• **REQUIRED WORK**
What you return must match the records word for word, except that images are dropped.

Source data
────────────────────────────────────────
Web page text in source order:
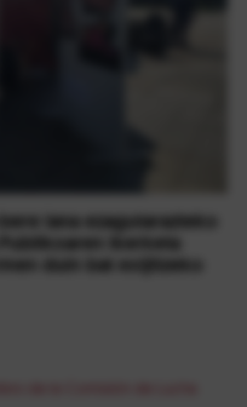
lana ezagutarazteko
ikerketa
duin bat exijitzeko
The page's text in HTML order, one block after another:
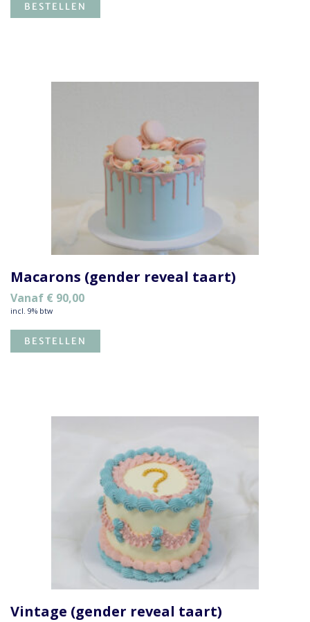
BESTELLEN
Macarons (gender reveal taart)
Vanaf € 90,00
incl. 9% btw
BESTELLEN
Vintage (gender reveal taart)
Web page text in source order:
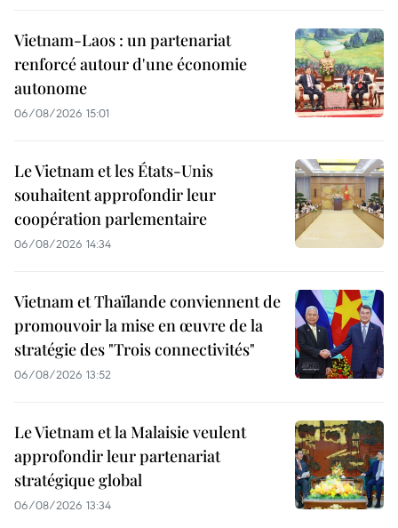
Vietnam-Laos : un partenariat
renforcé autour d'une économie
autonome
06/08/2026 15:01
Le Vietnam et les États-Unis
souhaitent approfondir leur
coopération parlementaire
06/08/2026 14:34
Vietnam et Thaïlande conviennent de
promouvoir la mise en œuvre de la
stratégie des "Trois connectivités"
06/08/2026 13:52
Le Vietnam et la Malaisie veulent
approfondir leur partenariat
stratégique global
06/08/2026 13:34
────────────────────────────────────────
• **RESULT FOR THIS TASK**
Web page text in source order:
lana ezagutarazteko
ikerketa
duin bat exijitzeko
The page's text in HTML order, one block after another:
BESTELLEN
Macarons (gender reveal taart)
Vanaf € 90,00
incl. 9% btw
BESTELLEN
Vintage (gender reveal taart)
Web page text in source order:
Vietnam-Laos : un partenariat
renforcé autour d'une économie
autonome
06/08/2026 15:01
Le Vietnam et les États-Unis
souhaitent approfondir leur
coopération parlementaire
06/08/2026 14:34
Vietnam et Thaïlande conviennent de
promouvoir la mise en œuvre de la
stratégie des "Trois connectivités"
06/08/2026 13:52
Le Vietnam et la Malaisie veulent
approfondir leur partenariat
stratégique global
06/08/2026 13:34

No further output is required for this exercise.